It just seems to me that if a team was to create a massive amount of hand-made assembly routines with a style that resembled the usage of other instructions, maybe even using opcode-like byte structure for the parameters, those routines could be very durable, as much as the rest of native instructions, taking their logic to concise, minimal, optimized bits per routine.

They would just need to be routinely optimized as much as the instructions themselves. But if there is a part of the team that only works at the low level optimizations also with the intention to gain CPU-implementing technology (for hardware projects of theirs), then the high-level team would simply make the rest of the program, and if they know that something is too slow, they could easily direct hand-optimized assembly only to the most critical parts of the program, not necessarily to everything, and it could become more understandable just because of being in the context of something that urges optimization.
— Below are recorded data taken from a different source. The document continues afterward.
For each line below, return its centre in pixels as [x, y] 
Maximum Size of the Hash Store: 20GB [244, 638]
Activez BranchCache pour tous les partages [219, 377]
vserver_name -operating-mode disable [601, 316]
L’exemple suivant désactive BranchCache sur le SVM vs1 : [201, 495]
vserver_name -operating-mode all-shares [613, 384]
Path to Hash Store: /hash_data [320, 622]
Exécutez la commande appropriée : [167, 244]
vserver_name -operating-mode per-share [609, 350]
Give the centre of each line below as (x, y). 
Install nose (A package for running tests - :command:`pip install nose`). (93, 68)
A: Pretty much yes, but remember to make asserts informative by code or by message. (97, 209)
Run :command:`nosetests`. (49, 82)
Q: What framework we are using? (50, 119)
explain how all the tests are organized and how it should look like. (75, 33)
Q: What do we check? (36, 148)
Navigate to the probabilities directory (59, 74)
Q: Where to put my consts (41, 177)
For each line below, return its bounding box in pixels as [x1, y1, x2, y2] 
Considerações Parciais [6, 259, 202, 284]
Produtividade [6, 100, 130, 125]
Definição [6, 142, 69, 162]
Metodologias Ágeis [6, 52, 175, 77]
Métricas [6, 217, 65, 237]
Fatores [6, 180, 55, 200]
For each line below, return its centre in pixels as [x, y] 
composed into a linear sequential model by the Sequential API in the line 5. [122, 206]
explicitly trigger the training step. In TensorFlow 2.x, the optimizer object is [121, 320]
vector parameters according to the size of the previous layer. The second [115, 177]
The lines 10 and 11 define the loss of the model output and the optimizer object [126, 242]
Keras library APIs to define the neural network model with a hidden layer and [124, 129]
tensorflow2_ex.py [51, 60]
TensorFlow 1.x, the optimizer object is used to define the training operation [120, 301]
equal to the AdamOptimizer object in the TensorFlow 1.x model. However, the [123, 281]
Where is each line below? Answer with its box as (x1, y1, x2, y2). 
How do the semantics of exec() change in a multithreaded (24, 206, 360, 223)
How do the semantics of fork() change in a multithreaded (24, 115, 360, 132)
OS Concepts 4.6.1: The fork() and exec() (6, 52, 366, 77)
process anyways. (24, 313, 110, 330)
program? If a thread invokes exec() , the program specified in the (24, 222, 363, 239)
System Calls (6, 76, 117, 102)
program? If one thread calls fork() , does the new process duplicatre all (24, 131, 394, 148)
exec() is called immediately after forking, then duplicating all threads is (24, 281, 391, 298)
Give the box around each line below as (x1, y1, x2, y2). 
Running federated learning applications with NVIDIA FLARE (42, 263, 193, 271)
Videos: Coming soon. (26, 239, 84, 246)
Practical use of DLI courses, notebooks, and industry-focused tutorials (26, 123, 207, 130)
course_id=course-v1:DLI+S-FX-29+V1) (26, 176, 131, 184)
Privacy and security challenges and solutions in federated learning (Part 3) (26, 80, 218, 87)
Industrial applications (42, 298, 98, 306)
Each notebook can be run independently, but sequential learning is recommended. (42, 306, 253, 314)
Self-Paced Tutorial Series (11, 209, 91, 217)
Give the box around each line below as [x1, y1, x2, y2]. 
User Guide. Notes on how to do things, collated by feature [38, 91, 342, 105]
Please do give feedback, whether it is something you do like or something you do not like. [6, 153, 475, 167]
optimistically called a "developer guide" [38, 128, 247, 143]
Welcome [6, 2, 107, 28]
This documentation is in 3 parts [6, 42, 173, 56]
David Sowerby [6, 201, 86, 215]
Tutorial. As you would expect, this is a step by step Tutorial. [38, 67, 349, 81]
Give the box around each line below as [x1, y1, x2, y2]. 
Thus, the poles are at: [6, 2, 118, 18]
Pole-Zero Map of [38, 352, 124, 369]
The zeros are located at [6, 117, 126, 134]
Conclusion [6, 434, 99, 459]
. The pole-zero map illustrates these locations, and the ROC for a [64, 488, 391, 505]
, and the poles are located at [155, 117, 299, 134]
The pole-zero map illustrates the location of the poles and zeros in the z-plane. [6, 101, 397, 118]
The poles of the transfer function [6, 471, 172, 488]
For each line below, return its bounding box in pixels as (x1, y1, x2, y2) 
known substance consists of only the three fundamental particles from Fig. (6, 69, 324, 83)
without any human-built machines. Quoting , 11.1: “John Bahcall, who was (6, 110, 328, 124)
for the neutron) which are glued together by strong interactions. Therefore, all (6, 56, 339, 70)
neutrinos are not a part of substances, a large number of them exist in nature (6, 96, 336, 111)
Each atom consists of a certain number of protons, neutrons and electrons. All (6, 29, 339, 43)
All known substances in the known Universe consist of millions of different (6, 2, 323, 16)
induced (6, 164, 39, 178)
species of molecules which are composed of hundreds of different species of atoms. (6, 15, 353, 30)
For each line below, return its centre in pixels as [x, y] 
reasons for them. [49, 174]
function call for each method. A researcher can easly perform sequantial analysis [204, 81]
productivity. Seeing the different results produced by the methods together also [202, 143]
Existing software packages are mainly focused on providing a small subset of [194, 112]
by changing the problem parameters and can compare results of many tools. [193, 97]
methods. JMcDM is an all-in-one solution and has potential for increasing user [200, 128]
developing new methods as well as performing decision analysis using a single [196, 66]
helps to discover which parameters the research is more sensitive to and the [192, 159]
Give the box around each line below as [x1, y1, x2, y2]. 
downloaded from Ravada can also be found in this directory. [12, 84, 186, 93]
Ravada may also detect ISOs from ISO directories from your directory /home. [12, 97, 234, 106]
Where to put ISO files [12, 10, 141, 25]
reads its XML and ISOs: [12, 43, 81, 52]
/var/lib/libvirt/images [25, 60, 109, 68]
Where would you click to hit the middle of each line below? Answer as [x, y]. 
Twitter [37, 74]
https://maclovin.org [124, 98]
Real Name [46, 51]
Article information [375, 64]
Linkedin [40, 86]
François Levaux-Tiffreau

It seems to me that if it was possible to design an optimizing CPU, then it's possible for a good team to create optimized code where it's really needed. Not many things truly require brutal optimization, only the most specialized algorithms. The rest can be gradually improved over time. It could be an interesting platform to re-explore.

At least x86 assembly has been proven to be able to have portable code for 16, 32 and 64-bit as much as if it was C, so the possibility is there.

And with the current bulk of software it would probably be beneficial to do this at least for making the machine execute a considerably shorter stream of code.

A compiler could be used to help them improve individual functions implementing additional software CPU instructions. Then they could document the optimizations back to assembly code. It could take as much as making a good emulator, but then the functions would be so clean that they could be reused as real instructions in other programs that use that same logic.

Probably the code that the compiler optimizes the most is the less optimal from the instructions point of view. So if there's code that cannot be reduced anymore, then it's optimal, it only needs to actually make sense for a program because the compiler could probably produce highly optimized code even for sources that make no sense at all.

By the way, for the assembly example it would probably be better not to use RET as a function, but just use those two instructions as normal code for a little more optimization. That and many other interesting code abbreviations are what I mean when I say that hand-optimized code would in the end always win over a compiler.

That's the sort of things that still make me wonder how programmers were so good to implement super-optimized games for the Atari 2600 like the 3D Tic-Tac-Toe. Nowadays, with all of the supercomputers (that's what they really are), optimizing compilers, high-level languages, nobody on the Internet has been able to reimplement another 3D Tic Tac Toe that is so hard to defeat as the original Atari 2600 game and in so little space, a perfect example of true optimization of the actual logic and its correctness and efficiency in less than 2 Kilobytes of 6507 and peripherals code. If it was done before, now it can more easily.